House rent ‘Wahala’: What landlords, tenants should not do
The combined impact of job losses, unemployment, low productivity and reduced household and organizations ’ income has, in a very significant way, made the rental market quite volatile with landlords and tenants enduring frayed relationships.
The market has, in the course of the recession that is ravaging the nation’s economy, witnessed high level of rent default that has pitched landlords in cold war with their tenants.
In all of this, both the landlords and tenants have been advised not to go to court to settle any dispute or disagreement arising from house rent or poor attitude of one towards another because such disagreement or dispute could be settled within themselves.
Some landlords normally take their tenants to court to recover their property and/or outstanding rent (if any) while some tenants visit the court to seek protection from unjust treatment from landlords, but experts in dispute resolution advise that as much as practicable, landlords should not take their tenants to court and vice versa.
Valentino Buoro, President, Landlords and Tenants Rights Initiative, a Lagos-based non-government organization (NGO), says there are more viable options for settling any dispute or disagreement between these parties than going to court.
According to him, landlords and tenants should always see their relationship as that of a husband and wife and therefore, should not take one another to court. He notes that most of the landlord–tenant quarrels relate to rent increase and other of variables, pointing out that there are just two words that can cause this quarrel namely, money and attitude.

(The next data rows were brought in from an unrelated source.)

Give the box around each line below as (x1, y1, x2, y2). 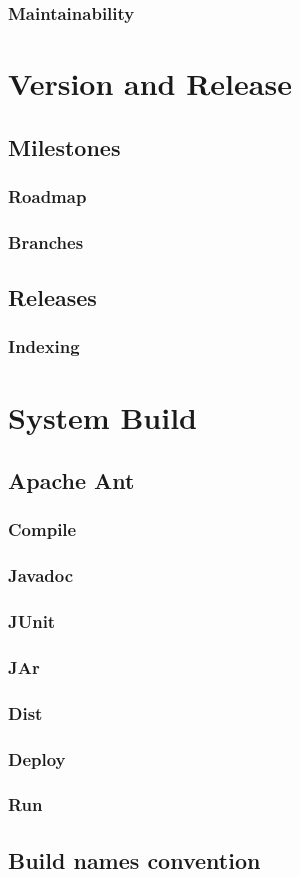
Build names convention (8, 844, 261, 875)
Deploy (8, 746, 66, 771)
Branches (8, 229, 84, 254)
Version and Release (8, 63, 292, 104)
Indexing (8, 334, 80, 359)
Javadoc (8, 563, 74, 588)
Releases (8, 282, 97, 313)
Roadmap (8, 183, 87, 208)
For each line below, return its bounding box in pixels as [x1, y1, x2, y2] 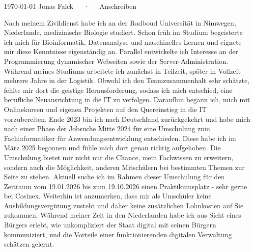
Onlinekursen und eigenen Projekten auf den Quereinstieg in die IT [4, 104, 207, 114]
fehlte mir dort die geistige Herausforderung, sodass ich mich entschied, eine [4, 84, 232, 95]
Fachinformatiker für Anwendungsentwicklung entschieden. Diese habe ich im [4, 133, 236, 143]
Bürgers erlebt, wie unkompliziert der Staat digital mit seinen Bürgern [4, 220, 216, 230]
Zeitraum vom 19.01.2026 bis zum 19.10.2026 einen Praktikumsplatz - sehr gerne [4, 181, 247, 191]
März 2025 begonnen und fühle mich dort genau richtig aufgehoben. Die [4, 142, 221, 153]
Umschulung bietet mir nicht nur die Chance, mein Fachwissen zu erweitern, [4, 152, 233, 162]
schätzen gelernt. [4, 239, 54, 249]
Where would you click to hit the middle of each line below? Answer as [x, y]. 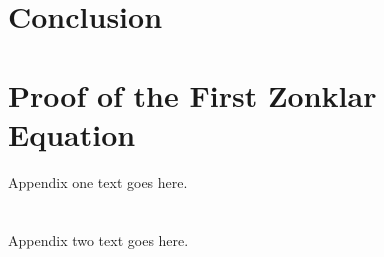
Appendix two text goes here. [98, 240]
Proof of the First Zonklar [192, 94]
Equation [72, 133]
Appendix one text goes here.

“The landlord may need more money which the tenant may not have. Sometimes, the landlord may not be looking for more money but the attitude of the tenant is horrible; maybe he is bringing in bad friends into the compound and/or is not paying rents regularly”, he explained.
When disagreement arises over these factors, he stressed, the court should not be the best place to go, disclosing that here in Lagos, there are two places where people could go for mediation, namely Citizens Mediation Centre and Lagos Multi-door Court House.

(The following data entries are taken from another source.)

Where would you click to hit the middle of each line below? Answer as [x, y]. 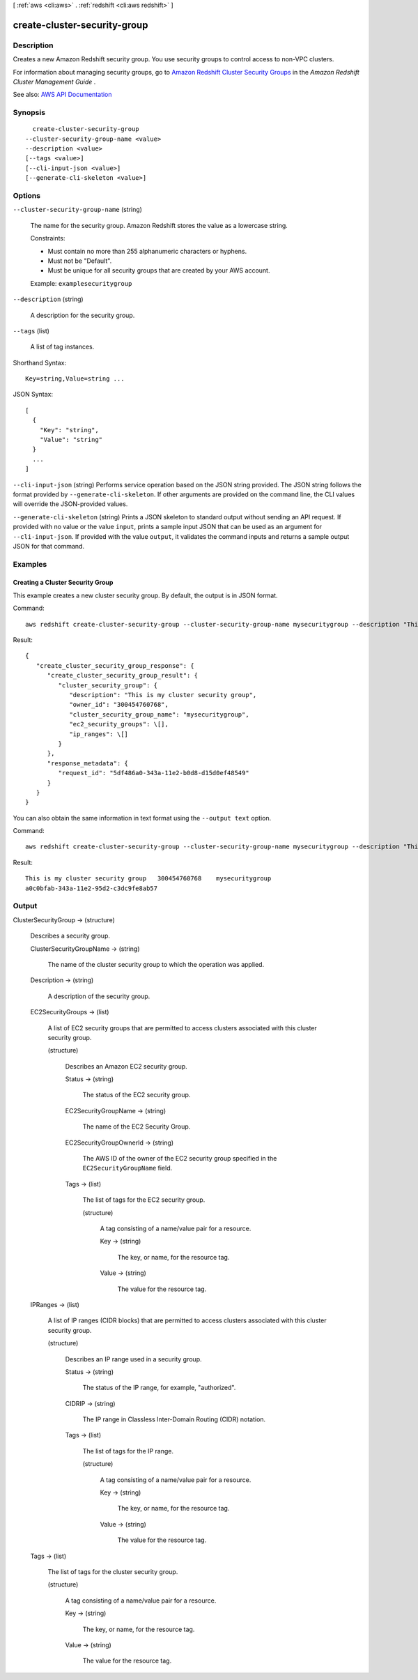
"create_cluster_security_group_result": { [123, 675]
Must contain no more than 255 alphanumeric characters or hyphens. [147, 251]
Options [27, 196]
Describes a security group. [70, 936]
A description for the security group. [83, 315]
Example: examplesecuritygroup [81, 283]
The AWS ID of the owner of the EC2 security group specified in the [180, 1159]
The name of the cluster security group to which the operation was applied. [156, 964]
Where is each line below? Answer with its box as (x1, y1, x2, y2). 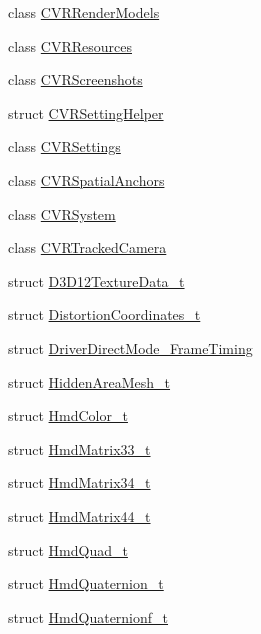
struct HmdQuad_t (8, 539, 128, 560)
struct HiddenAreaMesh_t (8, 371, 171, 392)
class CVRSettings (8, 136, 121, 157)
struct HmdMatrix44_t (8, 505, 151, 526)
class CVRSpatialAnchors (8, 169, 165, 190)
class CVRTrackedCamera (8, 237, 167, 258)
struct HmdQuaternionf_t (8, 606, 169, 627)
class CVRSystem (8, 203, 116, 224)
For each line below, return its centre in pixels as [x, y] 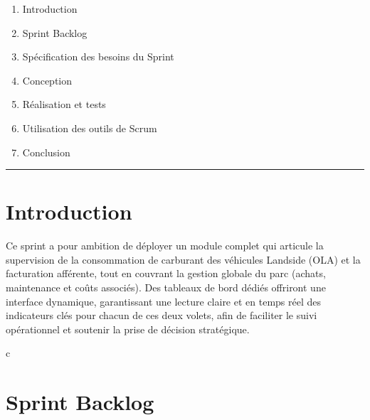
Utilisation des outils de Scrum [90, 128]
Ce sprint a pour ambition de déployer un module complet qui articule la [165, 246]
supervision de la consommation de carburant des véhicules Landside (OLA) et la [183, 259]
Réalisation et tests [64, 104]
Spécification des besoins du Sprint [98, 56]
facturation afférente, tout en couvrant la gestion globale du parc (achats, [166, 273]
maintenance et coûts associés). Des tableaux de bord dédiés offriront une [166, 287]
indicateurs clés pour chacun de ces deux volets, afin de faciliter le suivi [162, 315]
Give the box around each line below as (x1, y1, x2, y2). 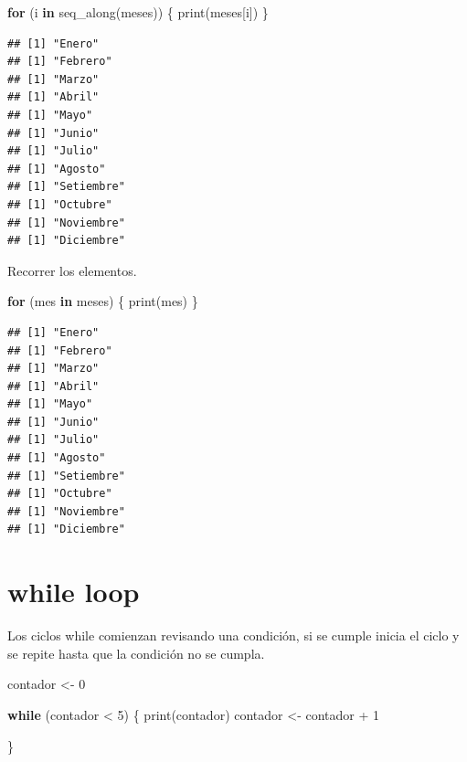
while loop (7, 573, 140, 610)
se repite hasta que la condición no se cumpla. (7, 643, 265, 662)
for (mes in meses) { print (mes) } (7, 291, 198, 311)
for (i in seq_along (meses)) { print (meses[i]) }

The Citizens Mediation Centre is free, he said, adding that this is the place where the mediator only brings the two contending people together and settles their quarrel in a way that will be pleasant to both of them and at no cost.
At the Lagos Multi-door Court House on Lagos Island, landlords are settled with their tenants. The only difference here is that any settlement agreement signed there is taken to a high court judge who is dedicated to the multi-door house. Such a judge is called Alternative Dispute Resolution (ADR) judge.

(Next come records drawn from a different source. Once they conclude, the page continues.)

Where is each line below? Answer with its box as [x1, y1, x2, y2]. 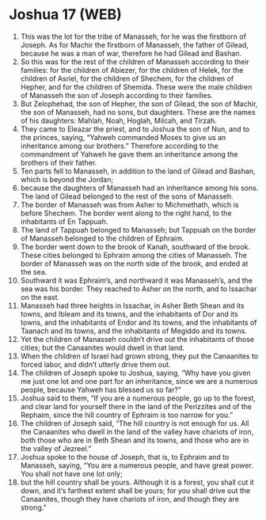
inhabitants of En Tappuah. [20, 216, 108, 226]
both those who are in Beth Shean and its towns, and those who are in [20, 435, 249, 445]
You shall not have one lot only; [20, 469, 123, 478]
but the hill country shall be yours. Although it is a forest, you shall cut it [20, 477, 254, 487]
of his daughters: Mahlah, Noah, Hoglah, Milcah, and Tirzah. [20, 116, 217, 125]
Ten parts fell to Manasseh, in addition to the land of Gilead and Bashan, [20, 166, 256, 176]
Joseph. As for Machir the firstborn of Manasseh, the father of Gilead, [20, 40, 249, 49]
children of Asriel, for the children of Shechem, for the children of [20, 74, 234, 83]
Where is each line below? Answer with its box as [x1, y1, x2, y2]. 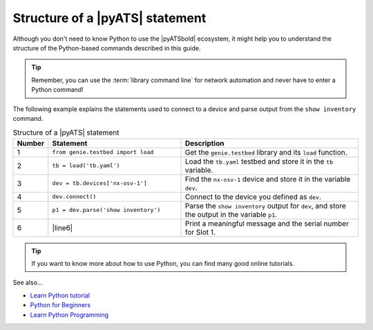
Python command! [31, 86, 84, 94]
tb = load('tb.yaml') [52, 162, 120, 169]
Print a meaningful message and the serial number [184, 218, 349, 228]
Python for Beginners [30, 301, 91, 309]
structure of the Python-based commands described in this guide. [12, 43, 201, 52]
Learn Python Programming [30, 311, 109, 319]
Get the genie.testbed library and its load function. [184, 147, 348, 157]
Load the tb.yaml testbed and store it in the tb [184, 156, 334, 166]
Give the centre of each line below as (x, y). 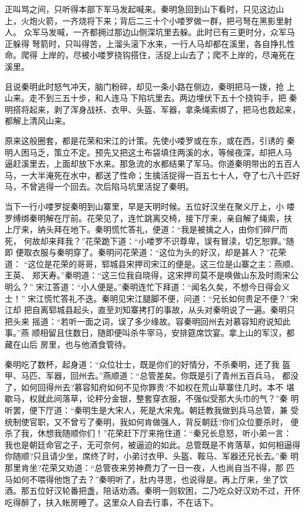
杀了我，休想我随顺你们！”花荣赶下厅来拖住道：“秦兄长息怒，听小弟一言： (148, 433)
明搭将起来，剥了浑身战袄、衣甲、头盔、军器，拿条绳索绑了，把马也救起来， (152, 109)
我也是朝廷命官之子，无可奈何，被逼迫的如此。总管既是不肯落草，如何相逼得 (152, 444)
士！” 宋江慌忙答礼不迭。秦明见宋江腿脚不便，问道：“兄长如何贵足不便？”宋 (152, 298)
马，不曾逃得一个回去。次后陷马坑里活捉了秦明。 (99, 186)
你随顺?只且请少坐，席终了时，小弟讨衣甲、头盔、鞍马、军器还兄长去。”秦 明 (152, 456)
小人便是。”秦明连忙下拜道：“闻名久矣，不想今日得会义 (185, 287)
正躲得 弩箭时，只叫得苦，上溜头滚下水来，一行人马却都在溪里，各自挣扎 (146, 43)
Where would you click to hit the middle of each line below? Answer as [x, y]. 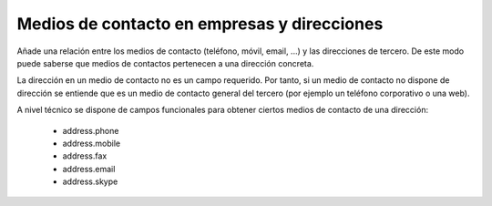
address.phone [91, 130]
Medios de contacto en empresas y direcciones [200, 24]
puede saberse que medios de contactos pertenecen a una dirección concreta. [165, 63]
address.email [89, 169]
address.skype [90, 181]
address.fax [85, 156]
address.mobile [92, 143]
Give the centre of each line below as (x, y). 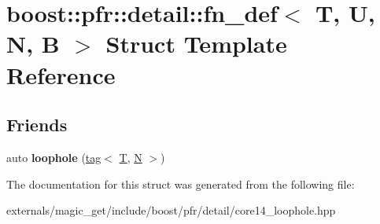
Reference (61, 74)
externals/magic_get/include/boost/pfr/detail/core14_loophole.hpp (171, 210)
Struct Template (196, 44)
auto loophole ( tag (54, 157)
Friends (37, 125)
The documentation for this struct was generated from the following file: (181, 184)
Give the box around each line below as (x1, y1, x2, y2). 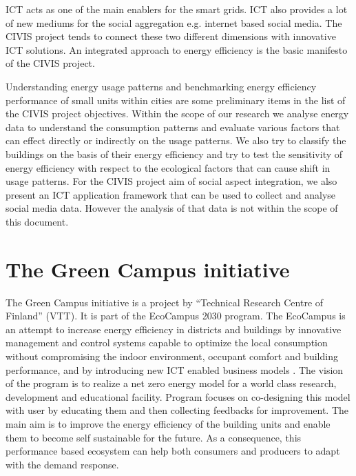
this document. (6, 214, 69, 228)
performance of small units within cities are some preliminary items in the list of (6, 92, 346, 107)
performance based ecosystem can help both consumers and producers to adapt (6, 444, 340, 458)
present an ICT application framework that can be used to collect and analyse (6, 187, 336, 201)
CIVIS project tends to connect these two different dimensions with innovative (6, 29, 336, 43)
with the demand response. (6, 457, 119, 471)
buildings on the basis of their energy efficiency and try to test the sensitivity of (6, 146, 343, 161)
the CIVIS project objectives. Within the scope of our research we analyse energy (6, 106, 349, 121)
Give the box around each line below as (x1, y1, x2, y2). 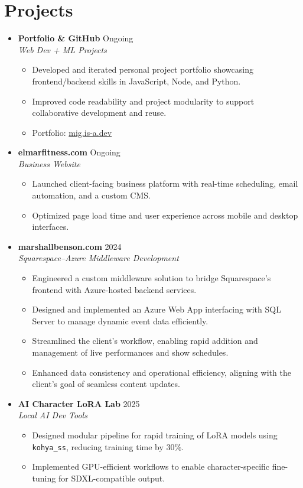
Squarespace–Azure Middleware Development (18, 252, 179, 264)
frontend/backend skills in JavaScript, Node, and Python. (32, 74, 241, 87)
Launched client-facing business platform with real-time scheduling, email (32, 177, 298, 190)
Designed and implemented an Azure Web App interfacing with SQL (32, 303, 281, 315)
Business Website (18, 157, 80, 170)
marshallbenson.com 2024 (18, 240, 122, 252)
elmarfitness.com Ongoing (18, 146, 120, 158)
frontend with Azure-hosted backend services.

According to him, this judge endorses such agreement, making it a judgment of the Lagos High Court and any of the parties that goes back on this agreement is punished the same way a man who flouts court judgment is punished.
He stressed that unilateral increase in rent is one area that has always caused conflict between landlords and their tenants, explaining that a lot of landlords make mistakes in this. “Some of them stand up and increase their house rents simply because there is a change in their financial situation. Such landlords hardly ask themselves whether the tenants are capable of paying.
The tenants might be salary-earners whose salaries might not have been increased in the past four to five years”, he said.
He informed that landlords-tenants relationship is a contract—an agreement between two people which, once they agree, before the contract is changed, both parties also have to agree again.
According to him, there is a law guiding landlords-tenants relationship “and that law is a peculiar kind of law that further regulates contract. Contract is supposed to be very brief.
“But landlords and tenants law regulates this contract and that is why there are rent control; that is why government can wake up and say a landlord cannot collect more than a certain amount of money for a given apartment. At that point, the law is not giving them free hand to contract; in other words, government is telling the landlord that he cannot charge more than the stipulated amount”, he said.